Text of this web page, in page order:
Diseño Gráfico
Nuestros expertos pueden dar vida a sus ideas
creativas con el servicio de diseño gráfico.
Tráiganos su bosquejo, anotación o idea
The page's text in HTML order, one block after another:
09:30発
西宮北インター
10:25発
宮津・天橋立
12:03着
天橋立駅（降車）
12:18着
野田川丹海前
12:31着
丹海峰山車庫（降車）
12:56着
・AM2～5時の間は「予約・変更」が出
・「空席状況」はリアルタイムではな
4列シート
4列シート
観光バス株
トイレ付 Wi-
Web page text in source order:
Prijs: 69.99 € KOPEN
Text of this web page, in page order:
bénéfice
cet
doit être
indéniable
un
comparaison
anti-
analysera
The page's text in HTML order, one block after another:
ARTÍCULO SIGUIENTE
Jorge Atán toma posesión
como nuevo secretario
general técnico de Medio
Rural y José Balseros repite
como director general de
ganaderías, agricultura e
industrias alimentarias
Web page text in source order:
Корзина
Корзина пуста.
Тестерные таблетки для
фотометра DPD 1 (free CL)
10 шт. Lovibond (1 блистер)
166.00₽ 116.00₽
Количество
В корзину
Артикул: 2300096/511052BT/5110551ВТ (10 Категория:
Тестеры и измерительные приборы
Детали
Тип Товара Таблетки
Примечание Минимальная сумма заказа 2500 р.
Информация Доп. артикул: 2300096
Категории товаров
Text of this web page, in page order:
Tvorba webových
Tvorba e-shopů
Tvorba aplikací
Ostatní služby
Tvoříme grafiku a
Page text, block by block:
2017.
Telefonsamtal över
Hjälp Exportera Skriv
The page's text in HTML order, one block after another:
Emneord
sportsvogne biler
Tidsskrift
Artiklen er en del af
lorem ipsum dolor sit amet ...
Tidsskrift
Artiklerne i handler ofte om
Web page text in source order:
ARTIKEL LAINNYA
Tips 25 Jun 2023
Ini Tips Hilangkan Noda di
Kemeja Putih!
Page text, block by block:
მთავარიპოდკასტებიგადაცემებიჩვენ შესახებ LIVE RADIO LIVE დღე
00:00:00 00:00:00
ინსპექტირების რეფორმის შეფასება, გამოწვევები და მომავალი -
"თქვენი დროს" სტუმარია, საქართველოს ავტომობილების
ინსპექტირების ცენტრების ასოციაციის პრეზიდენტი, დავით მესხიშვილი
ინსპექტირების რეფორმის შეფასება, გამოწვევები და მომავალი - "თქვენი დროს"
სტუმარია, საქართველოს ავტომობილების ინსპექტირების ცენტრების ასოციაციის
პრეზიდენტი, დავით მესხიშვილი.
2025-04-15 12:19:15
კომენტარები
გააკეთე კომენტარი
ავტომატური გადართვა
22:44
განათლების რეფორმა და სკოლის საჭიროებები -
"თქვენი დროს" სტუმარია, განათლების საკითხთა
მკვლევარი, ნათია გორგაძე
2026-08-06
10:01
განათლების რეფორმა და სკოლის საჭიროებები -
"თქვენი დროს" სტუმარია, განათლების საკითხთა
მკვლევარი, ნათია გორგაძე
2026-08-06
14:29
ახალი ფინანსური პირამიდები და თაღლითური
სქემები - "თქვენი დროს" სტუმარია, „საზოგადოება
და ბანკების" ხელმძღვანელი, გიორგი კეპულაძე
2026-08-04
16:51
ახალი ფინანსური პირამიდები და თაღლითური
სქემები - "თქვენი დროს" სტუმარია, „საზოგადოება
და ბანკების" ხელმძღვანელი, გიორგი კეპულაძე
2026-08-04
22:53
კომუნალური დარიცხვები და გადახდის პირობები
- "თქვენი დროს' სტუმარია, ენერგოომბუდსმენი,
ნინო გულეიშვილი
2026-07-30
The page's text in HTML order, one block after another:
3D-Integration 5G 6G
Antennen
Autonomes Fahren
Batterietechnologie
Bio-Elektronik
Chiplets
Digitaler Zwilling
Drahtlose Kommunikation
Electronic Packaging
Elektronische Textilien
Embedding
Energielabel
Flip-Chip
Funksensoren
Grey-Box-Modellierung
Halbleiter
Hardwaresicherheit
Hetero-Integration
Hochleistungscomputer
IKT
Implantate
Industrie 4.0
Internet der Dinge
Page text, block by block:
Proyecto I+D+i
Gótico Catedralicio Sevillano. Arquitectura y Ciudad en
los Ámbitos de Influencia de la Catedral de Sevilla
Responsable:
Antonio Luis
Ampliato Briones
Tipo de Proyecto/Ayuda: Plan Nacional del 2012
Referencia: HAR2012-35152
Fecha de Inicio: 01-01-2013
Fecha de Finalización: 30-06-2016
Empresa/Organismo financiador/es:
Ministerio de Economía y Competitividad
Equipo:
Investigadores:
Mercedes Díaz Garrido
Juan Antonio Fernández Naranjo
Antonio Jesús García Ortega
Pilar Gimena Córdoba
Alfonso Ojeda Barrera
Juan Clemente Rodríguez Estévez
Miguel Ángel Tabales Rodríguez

++++++++++++++++++++

■ WORK TO BE COMPLETED ■
Find every line above where the word "დროს" occurs, and copy that line.

■ FINAL ANSWER ■
"თქვენი დროს" სტუმარია, საქართველოს ავტომობილების
ინსპექტირების რეფორმის შეფასება, გამოწვევები და მომავალი - "თქვენი დროს"
"თქვენი დროს" სტუმარია, განათლების საკითხთა
"თქვენი დროს" სტუმარია, განათლების საკითხთა
სქემები - "თქვენი დროს" სტუმარია, „საზოგადოება
სქემები - "თქვენი დროს" სტუმარია, „საზოგადოება
- "თქვენი დროს' სტუმარია, ენერგოომბუდსმენი,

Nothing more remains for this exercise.